Stored entries:
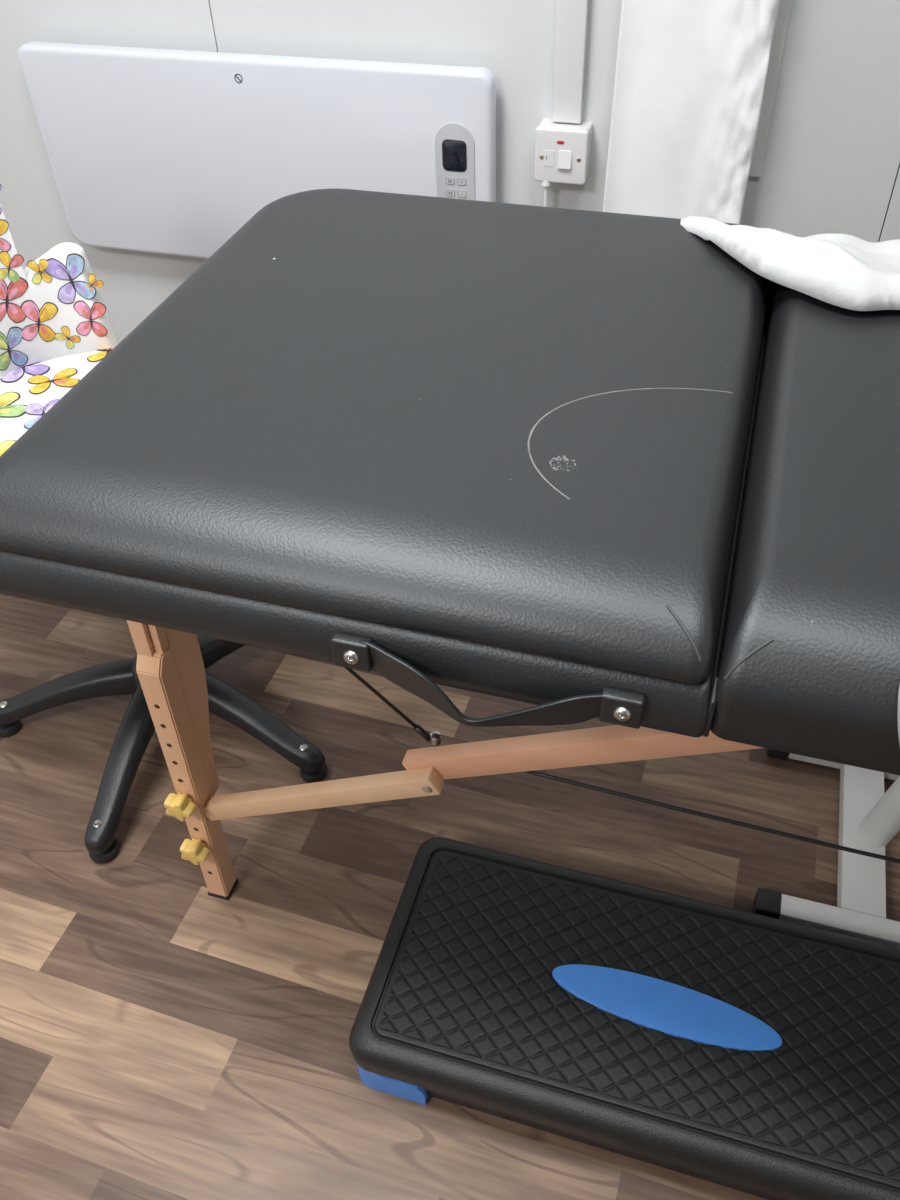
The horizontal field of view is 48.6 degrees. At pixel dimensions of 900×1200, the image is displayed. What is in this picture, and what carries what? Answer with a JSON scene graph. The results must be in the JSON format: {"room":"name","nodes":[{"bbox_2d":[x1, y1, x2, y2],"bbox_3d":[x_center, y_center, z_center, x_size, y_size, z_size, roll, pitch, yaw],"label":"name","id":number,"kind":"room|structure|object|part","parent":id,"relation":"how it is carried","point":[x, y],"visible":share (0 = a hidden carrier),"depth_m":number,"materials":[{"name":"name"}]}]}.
{"room":"examination room","nodes":[
{"label":"examination room","id":0,"kind":"room"},
{"bbox_2d":[0,594,899,1199],"bbox_3d":[-0.059,0.855,0.855,4.000,0.012,3.400,11,45,13],"label":"floor","id":1,"kind":"structure","parent":0,"point":[162,1037],"depth_m":1.32,"materials":[{"name":"laminate"}]},
{"bbox_2d":[0,184,326,863],"bbox_3d":[-0.473,-0.168,1.328,0.547,0.840,0.592,-19,46,-16],"label":"swivel chair","id":2,"kind":"object","parent":1,"relation":"on","point":[56,325],"visible":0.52,"depth_m":1.43,"materials":[{"name":"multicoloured fabric"}]},
{"bbox_3d":[-0.477,-0.194,1.329,0.472,0.087,0.472,11,45,13],"label":"seat","id":3,"kind":"part","parent":2,"relation":"part of","materials":[{"name":"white fabric"}]},
{"bbox_3d":[-0.582,0.142,1.521,0.261,0.091,0.049,-6,44,-4],"label":"arm","id":4,"kind":"part","parent":2,"relation":"part of","materials":[{"name":"black plastic"}]},
{"bbox_3d":[-0.461,0.229,1.425,0.049,0.091,0.261,7,44,9],"label":"arm","id":5,"kind":"part","parent":2,"relation":"part of","materials":[{"name":"black plastic"}]},
{"bbox_3d":[-0.322,0.053,1.603,0.261,0.091,0.049,-33,52,-28],"label":"arm","id":6,"kind":"part","parent":2,"relation":"part of","materials":[{"name":"black plastic"}]},
{"bbox_3d":[-0.301,0.173,1.475,0.261,0.091,0.049,20,48,22],"label":"arm","id":7,"kind":"part","parent":2,"relation":"part of","materials":[{"name":"black plastic"}]},
{"bbox_2d":[0,188,899,900],"bbox_3d":[0.279,0.094,1.079,1.206,0.759,0.669,11,45,13],"label":"massage table","id":8,"kind":"object","parent":1,"relation":"on","point":[578,466],"visible":0.91,"depth_m":0.77,"materials":[{"name":"black leather"}]},
{"bbox_3d":[-0.305,-0.007,0.967,0.033,0.215,0.019,11,45,13],"label":"slide rail","id":9,"kind":"part","parent":8,"relation":"part of","materials":[{"name":"brown wood"}]},
{"bbox_3d":[-0.315,0.240,1.166,0.034,0.035,0.022,11,45,13],"label":"knob","id":10,"kind":"part","parent":8,"relation":"part of","materials":[{"name":"yellow plastic"}]},
{"bbox_3d":[-0.295,0.058,1.076,0.042,0.460,0.051,11,45,13],"label":"leg","id":11,"kind":"part","parent":8,"relation":"part of","materials":[{"name":"brown wood"}]},
{"bbox_3d":[-0.315,0.310,1.234,0.034,0.035,0.022,11,45,13],"label":"knob","id":12,"kind":"part","parent":8,"relation":"part of","materials":[{"name":"yellow plastic"}]},
{"bbox_2d":[0,188,769,684],"bbox_3d":[-0.021,-0.223,0.917,0.584,0.058,0.642,11,45,13],"label":"cushion","id":13,"kind":"object","parent":8,"relation":"on","point":[528,440],"depth_m":0.78,"materials":[{"name":"black leather"}]},
{"bbox_3d":[-0.021,-0.183,0.949,0.593,0.048,0.640,11,45,13],"label":"frame","id":14,"kind":"part","parent":8,"relation":"part of","materials":[{"name":"black leather"}]},
{"bbox_3d":[0.022,0.069,0.693,0.189,0.052,0.024,11,45,13],"label":"carry handle","id":15,"kind":"part","parent":8,"relation":"part of","materials":[{"name":"black plastic"}]},
{"bbox_2d":[680,216,899,745],"bbox_3d":[0.497,-0.086,0.818,0.730,0.233,0.698,11,45,13],"label":"sheet","id":16,"kind":"object","parent":8,"relation":"on","point":[846,271],"visible":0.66,"depth_m":0.92,"materials":[{"name":"fabric"}]},
{"bbox_2d":[710,282,899,775],"bbox_3d":[0.555,-0.094,0.789,0.612,0.104,0.630,11,45,13],"label":"cushion","id":17,"kind":"object","parent":8,"relation":"on","point":[805,614],"depth_m":0.68,"materials":[{"name":"black leather"}]},
{"bbox_2d":[349,837,899,1199],"bbox_3d":[0.251,0.486,1.140,0.684,0.108,0.295,11,45,13],"label":"step","id":18,"kind":"structure","parent":1,"relation":"on","point":[758,1055],"depth_m":1.09,"materials":[{"name":"plastic"}]},
{"bbox_2d":[752,748,899,948],"bbox_3d":[0.749,0.189,1.139,0.676,0.510,0.308,11,45,13],"label":"metal stand","id":19,"kind":"object","parent":1,"relation":"on","point":[869,818],"visible":0.63,"depth_m":1.28,"materials":[{"name":"white metal"}]},
{"bbox_3d":[0.717,0.451,1.207,0.620,0.028,0.030,11,45,13],"label":"foot rail","id":20,"kind":"part","parent":19,"relation":"part of","materials":[{"name":"white metal"}]},
{"bbox_3d":[0.796,0.268,1.396,0.620,0.028,0.030,11,45,13],"label":"foot rail","id":21,"kind":"part","parent":19,"relation":"part of","materials":[{"name":"white metal"}]},
{"bbox_2d":[0,0,899,341],"bbox_3d":[0.403,-1.172,1.212,4.000,2.400,0.060,11,45,13],"label":"wall","id":22,"kind":"structure","parent":0,"point":[831,164],"depth_m":1.62,"materials":[{"name":"grey paint"}]},
{"bbox_2d":[18,42,547,258],"bbox_3d":[-0.297,-0.756,1.822,0.974,0.435,0.058,11,45,13],"label":"heater","id":23,"kind":"object","parent":22,"relation":"attached to","point":[149,150],"visible":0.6,"depth_m":1.75,"materials":[{"name":"metal"}]},
{"bbox_3d":[0.010,-0.694,1.717,0.069,0.245,0.003,11,45,13],"label":"control panel","id":24,"kind":"part","parent":23,"relation":"part of","materials":[{"name":"grey plastic"}]},
{"bbox_2d":[534,119,592,186],"bbox_3d":[0.186,-0.735,1.643,0.086,0.092,0.054,11,45,13],"label":"switch","id":25,"kind":"object","parent":22,"relation":"attached to","point":[562,150],"visible":1,"depth_m":1.62,"materials":[{"name":"white plastic"}]},
{"bbox_2d":[552,0,588,123],"bbox_3d":[0.164,-1.416,1.014,0.048,1.760,0.022,11,45,13],"label":"cable trunking","id":26,"kind":"object","parent":22,"relation":"attached to","point":[571,26],"visible":1,"depth_m":1.55,"materials":[{"name":"white plastic"}]},
{"bbox_2d":[749,0,791,176],"bbox_3d":[0.443,-1.346,0.976,0.056,1.826,0.008,11,45,13],"label":"trim","id":27,"kind":"structure","parent":22,"relation":"attached to","point":[783,14],"depth_m":1.50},
{"bbox_3d":[-0.133,-0.904,-0.822,4.000,0.050,3.400,11,45,13],"label":"ceiling","id":28,"kind":"structure","parent":0,"visible":0},
{"bbox_2d":[602,0,779,223],"bbox_3d":[0.340,-1.232,1.079,0.320,2.074,0.078,11,45,13],"label":"curtain","id":29,"kind":"object","parent":28,"relation":"hanging from","point":[690,75],"visible":0.62,"depth_m":1.52,"materials":[{"name":"fabric"}]}
]}

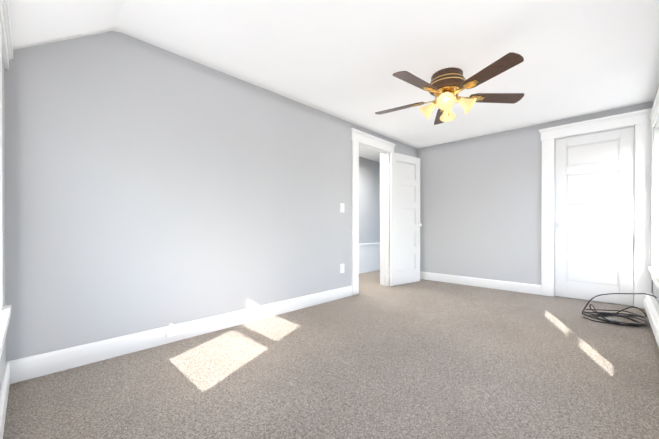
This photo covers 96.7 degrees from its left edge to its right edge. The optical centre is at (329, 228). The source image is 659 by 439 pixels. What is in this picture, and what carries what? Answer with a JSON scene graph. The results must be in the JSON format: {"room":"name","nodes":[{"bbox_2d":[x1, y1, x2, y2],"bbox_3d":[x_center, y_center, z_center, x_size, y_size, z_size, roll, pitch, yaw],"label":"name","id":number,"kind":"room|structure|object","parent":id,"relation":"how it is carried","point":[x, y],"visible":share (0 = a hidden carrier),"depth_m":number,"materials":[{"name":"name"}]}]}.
{"room":"empty bedroom","nodes":[
{"label":"empty bedroom","id":0,"kind":"room"},
{"bbox_2d":[0,57,5,389],"bbox_3d":[-0.987,-0.177,0.657,2.900,2.150,0.240,0,0,44],"label":"wall","id":1,"kind":"structure","parent":0,"point":[2,361],"depth_m":1.58,"materials":[{"name":"grey paint"}]},
{"bbox_2d":[0,20,10,358],"bbox_3d":[-1.241,-0.203,0.911,0.900,1.369,0.308,0,0,44],"label":"window","id":2,"kind":"structure","parent":1,"relation":"in","point":[5,312],"depth_m":1.25,"materials":[{"name":"white"}]},
{"bbox_2d":[0,0,12,69],"bbox_3d":[-0.847,-0.952,0.710,2.780,0.099,0.035,0,0,44],"label":"window frame","id":3,"kind":"structure","parent":1,"relation":"attached to","point":[7,50],"depth_m":1.44,"materials":[{"name":"white wood"}]},
{"bbox_2d":[0,360,15,438],"bbox_3d":[-0.843,0.832,0.699,2.750,0.130,0.016,0,0,44],"label":"baseboard","id":4,"kind":"structure","parent":1,"relation":"attached to","point":[9,376],"depth_m":1.46,"materials":[{"name":"white wood"}]},
{"bbox_2d":[4,31,416,361],"bbox_3d":[-0.200,-0.298,3.447,0.120,2.370,5.330,0,0,44],"label":"wall","id":5,"kind":"structure","parent":0,"point":[148,186],"depth_m":2.21,"materials":[{"name":"grey paint"}]},
{"bbox_2d":[16,285,351,382],"bbox_3d":[-0.776,0.824,2.766,0.016,0.130,3.065,0,0,44],"label":"baseboard","id":6,"kind":"structure","parent":5,"relation":"attached to","point":[26,368],"depth_m":2.18,"materials":[{"name":"white wood"}]},
{"bbox_2d":[166,323,178,336],"bbox_3d":[-1.217,0.789,2.278,0.036,0.095,0.090,0,0,44],"label":"box","id":7,"kind":"object","parent":6,"relation":"attached to","point":[171,330],"visible":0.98,"depth_m":2.27,"materials":[{"name":"white plastic"}]},
{"bbox_2d":[340,264,343,272],"bbox_3d":[0.165,0.511,3.730,0.008,0.115,0.072,0,0,44],"label":"outlet","id":8,"kind":"object","parent":5,"relation":"attached to","point":[341,268],"visible":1,"depth_m":3.72,"materials":[{"name":"white plastic"}]},
{"bbox_2d":[340,203,343,211],"bbox_3d":[0.166,-0.259,3.726,0.012,0.115,0.072,0,0,44],"label":"switch plate","id":9,"kind":"object","parent":5,"relation":"attached to","point":[341,207],"visible":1,"depth_m":3.71,"materials":[{"name":"white plastic"}]},
{"bbox_2d":[350,128,395,294],"bbox_3d":[0.599,-0.211,4.247,0.182,2.190,1.040,0,0,44],"label":"door frame","id":10,"kind":"structure","parent":5,"relation":"attached to","point":[382,147],"depth_m":4.30,"materials":[{"name":"white wood"}]},
{"bbox_2d":[389,152,421,285],"bbox_3d":[1.203,-0.140,4.642,0.715,2.028,0.171,0,0,-37],"label":"entry door","id":11,"kind":"structure","parent":5,"relation":"in","point":[405,224],"depth_m":4.62,"materials":[{"name":"white wood"}]},
{"bbox_2d":[3,270,658,438],"bbox_3d":[0.617,0.913,3.114,4.520,0.050,5.990,0,0,44],"label":"floor","id":12,"kind":"structure","parent":0,"point":[420,359],"depth_m":1.74,"materials":[{"name":"carpet"}]},
{"bbox_2d":[580,293,656,326],"bbox_3d":[2.775,0.753,2.826,0.538,0.278,0.501,0,0,44],"label":"power cord","id":13,"kind":"object","parent":12,"relation":"on","point":[600,315],"visible":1,"depth_m":2.79,"materials":[{"name":"black"}]},
{"bbox_2d":[643,292,658,347],"bbox_3d":[2.622,0.796,2.325,0.070,0.190,2.496,0,0,44],"label":"baseboard","id":14,"kind":"structure","parent":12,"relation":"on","point":[650,305],"depth_m":2.62,"materials":[{"name":"white wood"}]},
{"bbox_2d":[8,0,658,161],"bbox_3d":[0.600,-1.347,3.087,4.520,0.670,6.040,0,0,44],"label":"ceiling","id":15,"kind":"structure","parent":0,"point":[345,60],"depth_m":2.22,"materials":[{"name":"paint"}]},
{"bbox_2d":[375,52,523,124],"bbox_3d":[1.019,-1.187,2.634,1.319,0.387,1.310,0,0,44],"label":"fan","id":16,"kind":"object","parent":15,"relation":"hanging from","point":[445,85],"visible":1,"depth_m":2.52,"materials":[{"name":"brown wood"}]},
{"bbox_2d":[359,157,379,243],"bbox_3d":[0.120,-0.255,5.303,0.100,2.270,3.550,0,0,44],"label":"wall","id":17,"kind":"structure","parent":0,"point":[369,201],"depth_m":5.92,"materials":[{"name":"grey paint"}]},
{"bbox_2d":[359,243,379,273],"bbox_3d":[0.169,0.592,5.260,0.035,0.575,3.352,0,0,44],"label":"wainscoting","id":18,"kind":"structure","parent":17,"relation":"attached to","point":[369,257],"depth_m":5.91,"materials":[{"name":"white wood"}]},
{"bbox_2d":[417,101,652,292],"bbox_3d":[2.661,-0.301,4.125,3.020,2.370,0.120,0,0,44],"label":"wall","id":19,"kind":"structure","parent":0,"point":[480,206],"depth_m":4.36,"materials":[{"name":"grey paint"}]},
{"bbox_2d":[420,271,540,294],"bbox_3d":[2.173,0.818,4.511,1.789,0.130,0.016,0,0,44],"label":"baseboard","id":20,"kind":"structure","parent":19,"relation":"attached to","point":[471,281],"depth_m":4.37,"materials":[{"name":"white wood"}]},
{"bbox_2d":[555,127,633,305],"bbox_3d":[3.173,-0.136,3.538,0.720,2.028,0.103,0,0,44],"label":"closet door","id":21,"kind":"structure","parent":19,"relation":"in","point":[594,214],"depth_m":3.53,"materials":[{"name":"white wood"}]},
{"bbox_2d":[539,108,651,308],"bbox_3d":[3.197,-0.209,3.571,1.045,2.190,0.162,0,0,44],"label":"door frame","id":22,"kind":"structure","parent":19,"relation":"attached to","point":[639,121],"depth_m":3.30,"materials":[{"name":"white wood"}]},
{"bbox_2d":[653,84,658,303],"bbox_3d":[1.916,-0.290,1.377,0.240,2.370,5.330,0,0,44],"label":"wall","id":23,"kind":"structure","parent":0,"point":[655,291],"depth_m":2.94,"materials":[{"name":"grey paint"}]},
{"bbox_2d":[648,87,658,288],"bbox_3d":[3.217,-0.323,2.712,0.308,1.735,1.040,0,0,44],"label":"window","id":24,"kind":"structure","parent":23,"relation":"in","point":[653,268],"depth_m":3.06,"materials":[{"name":"white"}]}
]}

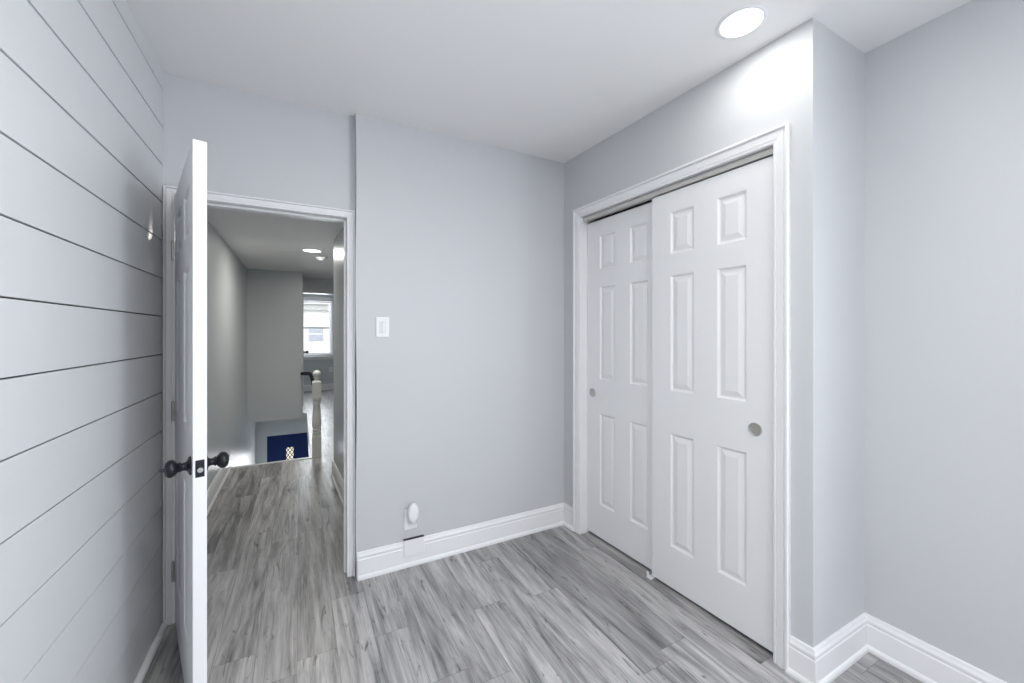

Problem to work on — Pick each line holding the word "empty" out of the data and copy it.

Solution for this exercise —
{"room":"empty bedroom","nodes":[
{"label":"empty bedroom","id":0,"kind":"room"},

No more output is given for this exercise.